----- Records to use

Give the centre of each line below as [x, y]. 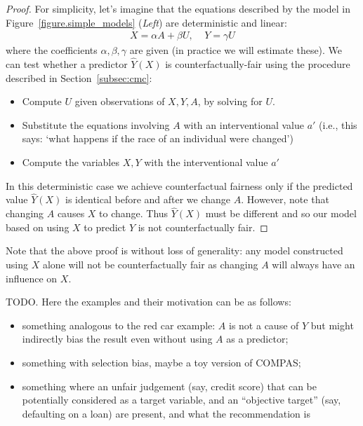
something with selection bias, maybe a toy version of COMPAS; [161, 362]
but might [332, 325]
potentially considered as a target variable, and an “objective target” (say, [181, 400]
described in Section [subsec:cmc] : [79, 77]
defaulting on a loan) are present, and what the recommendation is [166, 413]
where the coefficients [52, 50]
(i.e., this [338, 124]
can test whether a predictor [67, 64]
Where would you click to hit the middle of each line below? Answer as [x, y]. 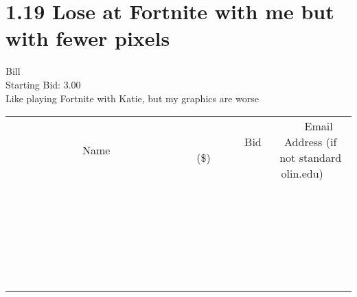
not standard [311, 158]
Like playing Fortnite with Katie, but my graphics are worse [132, 98]
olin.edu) [302, 174]
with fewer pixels [88, 38]
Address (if [311, 142]
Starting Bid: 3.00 [43, 84]
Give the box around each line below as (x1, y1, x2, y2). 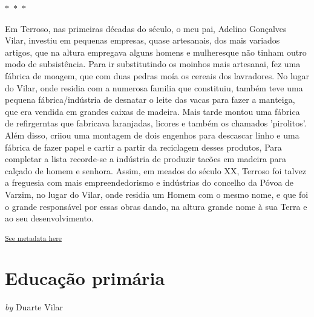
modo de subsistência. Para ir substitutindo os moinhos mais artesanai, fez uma (5, 57, 301, 70)
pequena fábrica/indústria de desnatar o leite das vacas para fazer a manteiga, (5, 93, 295, 106)
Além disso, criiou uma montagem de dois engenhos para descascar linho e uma (5, 128, 299, 141)
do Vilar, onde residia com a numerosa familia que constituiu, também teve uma (5, 81, 303, 94)
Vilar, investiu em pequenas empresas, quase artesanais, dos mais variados (5, 34, 280, 47)
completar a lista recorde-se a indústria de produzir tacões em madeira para (5, 152, 286, 165)
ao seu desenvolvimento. (5, 212, 94, 224)
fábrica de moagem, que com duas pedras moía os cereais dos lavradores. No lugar (5, 69, 310, 82)
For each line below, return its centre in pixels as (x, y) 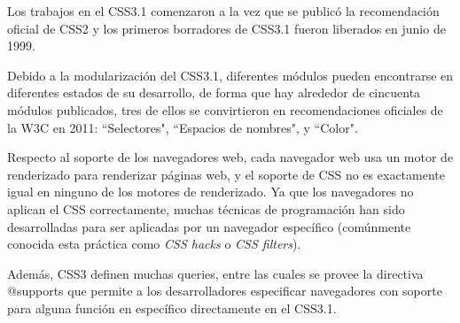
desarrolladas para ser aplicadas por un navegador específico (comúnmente (209, 226)
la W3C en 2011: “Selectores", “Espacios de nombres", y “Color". (183, 127)
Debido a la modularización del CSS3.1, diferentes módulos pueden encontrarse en (230, 75)
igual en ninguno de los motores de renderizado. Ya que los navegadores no (211, 192)
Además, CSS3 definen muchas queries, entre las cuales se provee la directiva (215, 273)
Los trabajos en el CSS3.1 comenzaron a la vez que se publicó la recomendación (223, 11)
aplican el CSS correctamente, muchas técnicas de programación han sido (206, 208)
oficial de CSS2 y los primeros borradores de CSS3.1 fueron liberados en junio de (226, 28)
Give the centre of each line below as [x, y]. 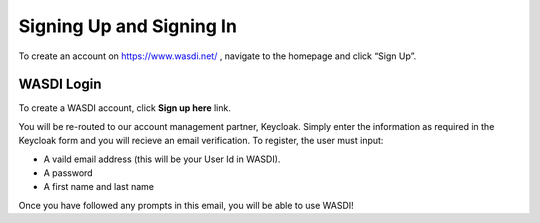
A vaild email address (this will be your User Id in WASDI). [162, 159]
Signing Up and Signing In [127, 26]
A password [68, 173]
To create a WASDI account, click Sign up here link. [125, 108]
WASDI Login [60, 84]
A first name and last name [99, 187]
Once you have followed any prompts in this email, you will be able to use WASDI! [186, 205]
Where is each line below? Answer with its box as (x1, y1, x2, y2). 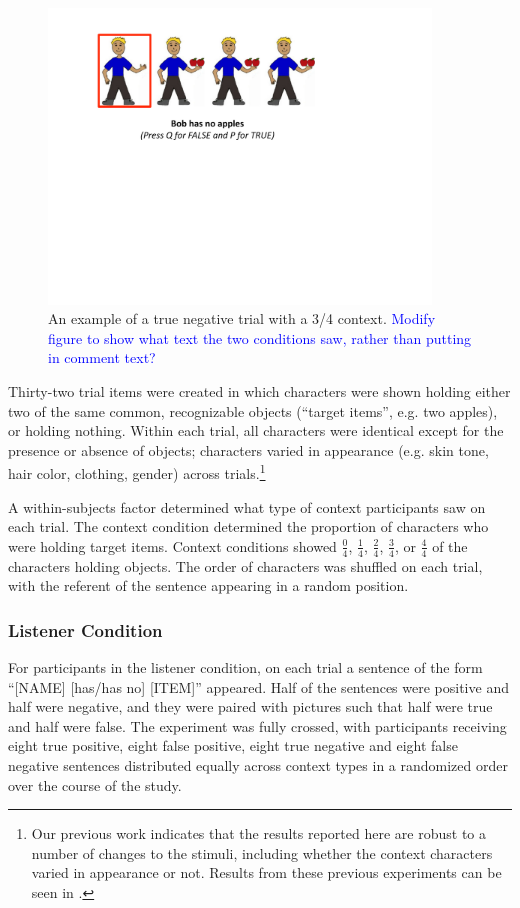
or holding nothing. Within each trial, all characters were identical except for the (8, 420, 504, 441)
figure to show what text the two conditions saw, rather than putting (48, 327, 472, 348)
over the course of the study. (8, 774, 182, 795)
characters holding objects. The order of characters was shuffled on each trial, (8, 555, 483, 576)
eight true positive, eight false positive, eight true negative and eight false (8, 735, 458, 756)
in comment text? (48, 347, 156, 368)
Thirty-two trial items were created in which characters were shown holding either (8, 381, 511, 401)
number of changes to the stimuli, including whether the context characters (31, 842, 493, 863)
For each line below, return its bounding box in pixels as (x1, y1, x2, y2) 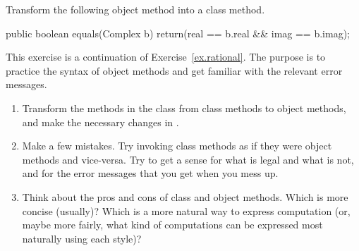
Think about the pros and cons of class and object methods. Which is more (22, 189, 348, 204)
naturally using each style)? (22, 231, 142, 245)
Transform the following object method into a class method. (6, 2, 265, 16)
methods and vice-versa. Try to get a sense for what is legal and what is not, (22, 152, 354, 166)
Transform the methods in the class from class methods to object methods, (22, 100, 346, 115)
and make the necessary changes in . (22, 114, 179, 129)
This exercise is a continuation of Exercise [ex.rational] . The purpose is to (6, 49, 326, 64)
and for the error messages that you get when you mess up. (22, 166, 279, 180)
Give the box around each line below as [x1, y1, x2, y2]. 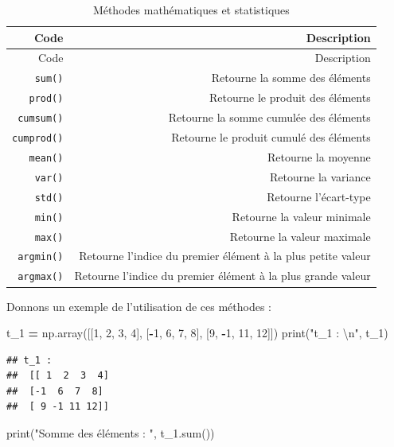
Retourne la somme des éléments [211, 69, 371, 86]
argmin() [18, 251, 64, 263]
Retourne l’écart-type [267, 188, 371, 204]
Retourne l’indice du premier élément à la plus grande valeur [74, 267, 371, 284]
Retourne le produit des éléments [209, 89, 371, 106]
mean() [29, 152, 64, 164]
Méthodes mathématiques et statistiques [92, 2, 290, 17]
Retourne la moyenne [267, 148, 371, 165]
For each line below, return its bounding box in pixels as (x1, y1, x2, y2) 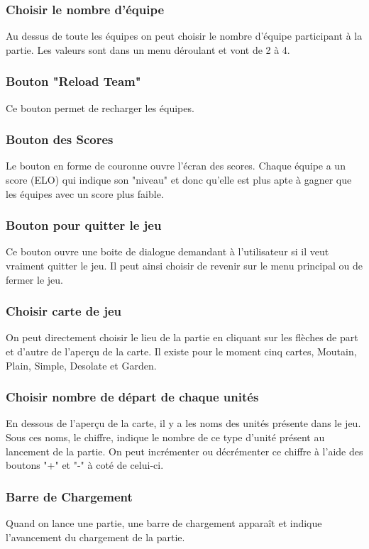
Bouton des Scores (6, 131, 114, 148)
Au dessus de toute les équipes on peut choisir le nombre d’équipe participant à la (6, 28, 363, 43)
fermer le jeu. (6, 272, 63, 287)
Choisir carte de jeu (6, 302, 121, 320)
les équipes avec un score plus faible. (6, 186, 164, 201)
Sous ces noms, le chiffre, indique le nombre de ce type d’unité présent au (6, 430, 325, 445)
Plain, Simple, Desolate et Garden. (6, 357, 157, 372)
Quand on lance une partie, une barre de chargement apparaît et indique (6, 516, 322, 531)
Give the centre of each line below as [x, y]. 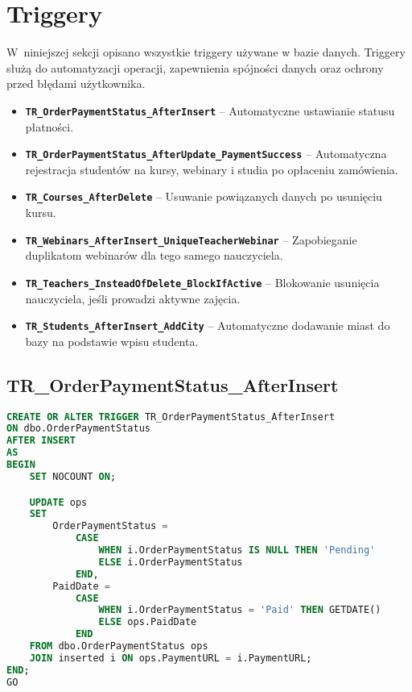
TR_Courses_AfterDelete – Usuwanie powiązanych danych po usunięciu [204, 196]
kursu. [41, 213]
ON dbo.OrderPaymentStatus [78, 429]
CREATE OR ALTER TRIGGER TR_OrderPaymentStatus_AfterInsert [171, 417]
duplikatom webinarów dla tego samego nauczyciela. [154, 255]
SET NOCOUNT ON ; [73, 476]
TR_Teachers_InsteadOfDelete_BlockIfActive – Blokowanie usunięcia [202, 282]
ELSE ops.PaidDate [148, 622]
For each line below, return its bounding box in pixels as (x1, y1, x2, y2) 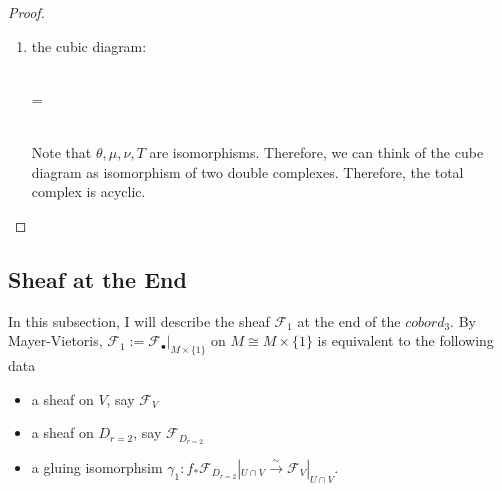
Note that (31, 141, 92, 162)
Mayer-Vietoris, (8, 330, 103, 351)
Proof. (8, 2, 45, 22)
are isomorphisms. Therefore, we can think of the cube (149, 141, 484, 162)
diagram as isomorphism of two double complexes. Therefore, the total (31, 161, 464, 182)
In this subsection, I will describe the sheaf (8, 310, 270, 331)
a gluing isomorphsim (31, 456, 163, 477)
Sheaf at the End (8, 263, 187, 294)
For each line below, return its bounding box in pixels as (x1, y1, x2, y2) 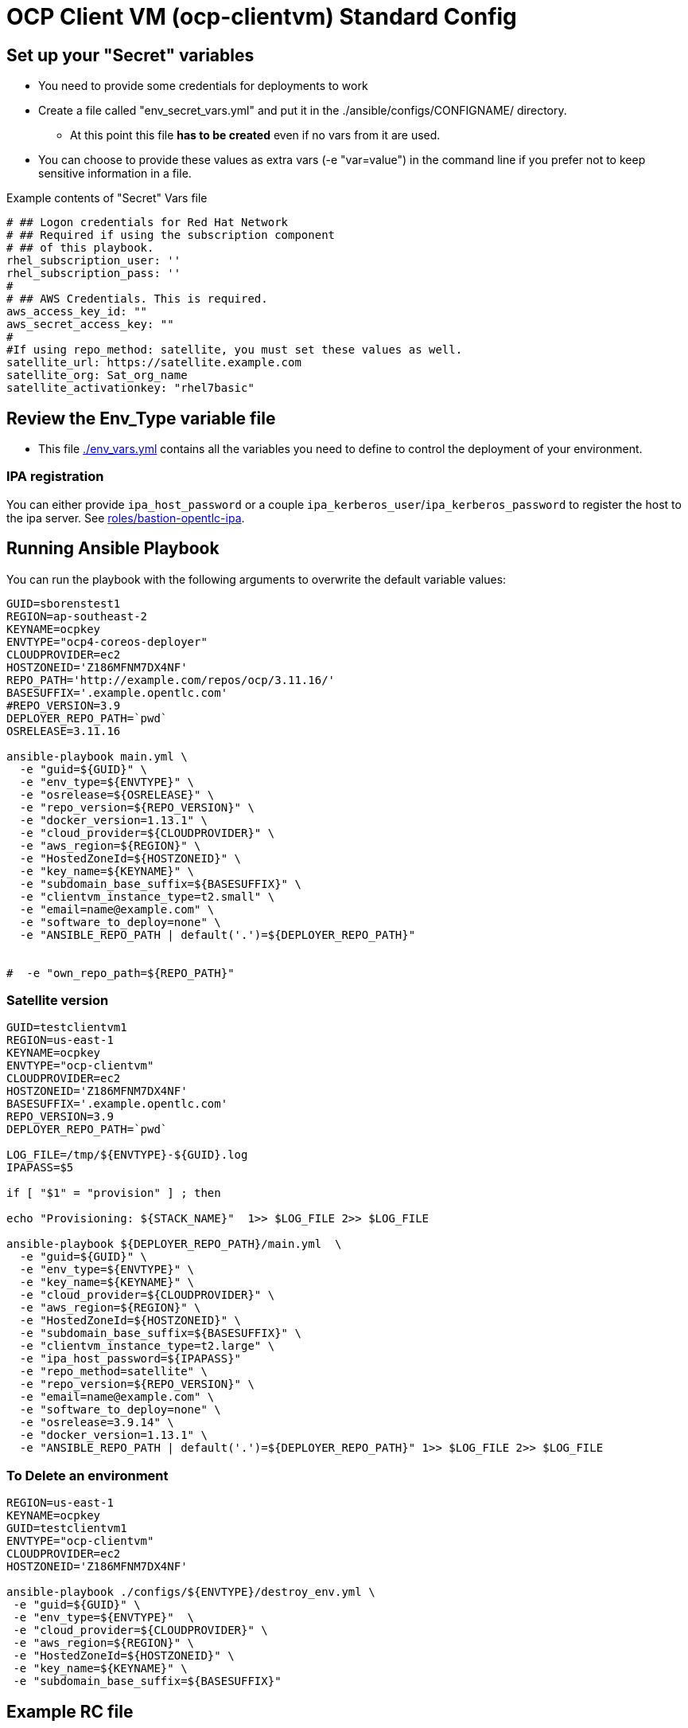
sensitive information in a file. (38, 166, 192, 181)
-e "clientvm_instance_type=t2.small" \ (19, 889, 275, 903)
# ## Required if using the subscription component (6, 229, 336, 242)
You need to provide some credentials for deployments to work (38, 79, 368, 93)
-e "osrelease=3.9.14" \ (19, 1416, 174, 1429)
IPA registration (6, 468, 104, 485)
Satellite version (6, 991, 109, 1008)
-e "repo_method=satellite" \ (19, 1365, 208, 1378)

----------

:: What the task asks ::
In the records above, locate each line with the word "whether". Copy all such lines.

:: Response ::
can test whether a predictor [67, 64]
number of changes to the stimuli, including whether the context characters (31, 842, 493, 863)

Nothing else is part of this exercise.